▶ Try it
Return all of the data exactly, with nothing left out but the pictures.

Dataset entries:

···

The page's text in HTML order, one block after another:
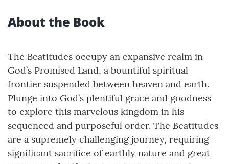
About the Book
The Beatitudes occupy an expansive realm in
God’s Promised Land, a bountiful spiritual
frontier suspended between heaven and earth.
Plunge into God’s plentiful grace and goodness
to explore this marvelous kingdom in his
sequenced and purposeful order. The Beatitudes
are a supremely challenging journey, requiring
significant sacrifice of earthly nature and great
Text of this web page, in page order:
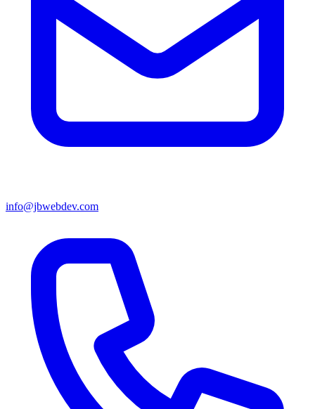
info@jbwebdev.com
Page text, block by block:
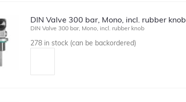
DIN Valve 300 bar, Mono, incl. rubber knob
DIN Valve 300 bar, Mono, incl. rubber knob
278 in stock (can be backordered)
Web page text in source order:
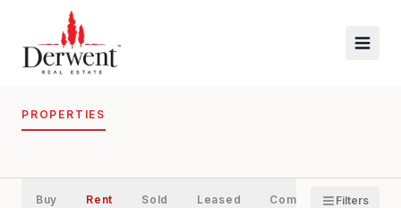
PROPERTIES
Buy Rent Sold Leased CommercialFilters
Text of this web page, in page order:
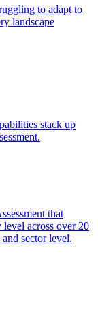
to adapt to
landscape
stack up
that
level across over 20
sector level.
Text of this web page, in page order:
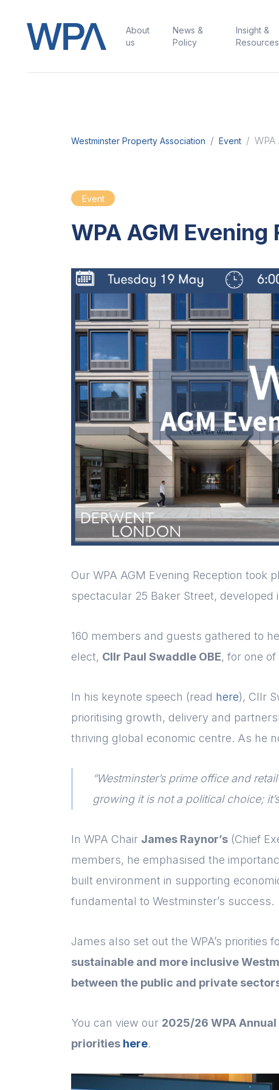
About
us
News &
Policy
Insight &
Resources
Westminster Property Association Event
Event
WPA AGM Evening
Our WPA AGM Evening Reception took
spectacular 25 Baker Street,
160 members and guests gathered to
elect, Cllr Paul Swaddle OBE, for one
In his keynote speech (read here), Cllr
prioritising growth, delivery and
thriving global economic centre. As he
“Westminster’s prime office and
growing it is not a political choice;
In WPA Chair James Raynor’s (Chief
members, he emphasised the
built environment in supporting
fundamental to Westminster’s success.
James also set out the WPA’s priorities
sustainable and more inclusive
between the public and private
You can view our 2025/26 WPA
priorities here.
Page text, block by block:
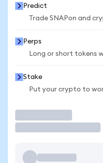
Predict
Trade SNAPon and
Perps
Long or short tokens
Stake
Put your crypto to
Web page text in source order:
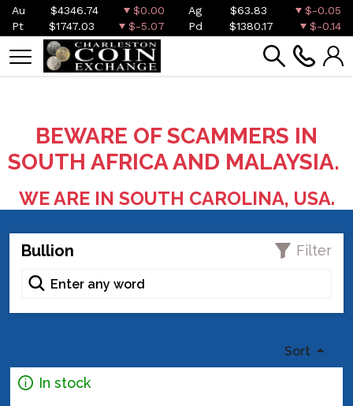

···

▶ Completed task
The page's text in HTML order, one block after another:
About the Book
The Beatitudes occupy an expansive realm in
God’s Promised Land, a bountiful spiritual
frontier suspended between heaven and earth.
Plunge into God’s plentiful grace and goodness
to explore this marvelous kingdom in his
sequenced and purposeful order. The Beatitudes
are a supremely challenging journey, requiring
significant sacrifice of earthly nature and great
Text of this web page, in page order:
info@jbwebdev.com
Page text, block by block:
DIN Valve 300 bar, Mono, incl. rubber knob
DIN Valve 300 bar, Mono, incl. rubber knob
278 in stock (can be backordered)
Web page text in source order:
PROPERTIES
Buy Rent Sold Leased CommercialFilters
Text of this web page, in page order:
to adapt to
landscape
stack up
that
level across over 20
sector level.
Text of this web page, in page order:
About
us
News &
Policy
Insight &
Resources
Westminster Property Association Event
Event
WPA AGM Evening
Our WPA AGM Evening Reception took
spectacular 25 Baker Street,
160 members and guests gathered to
elect, Cllr Paul Swaddle OBE, for one
In his keynote speech (read here), Cllr
prioritising growth, delivery and
thriving global economic centre. As he
“Westminster’s prime office and
growing it is not a political choice;
In WPA Chair James Raynor’s (Chief
members, he emphasised the
built environment in supporting
fundamental to Westminster’s success.
James also set out the WPA’s priorities
sustainable and more inclusive
between the public and private
You can view our 2025/26 WPA
priorities here.
Page text, block by block:
Predict
Trade SNAPon and
Perps
Long or short tokens
Stake
Put your crypto to
Web page text in source order:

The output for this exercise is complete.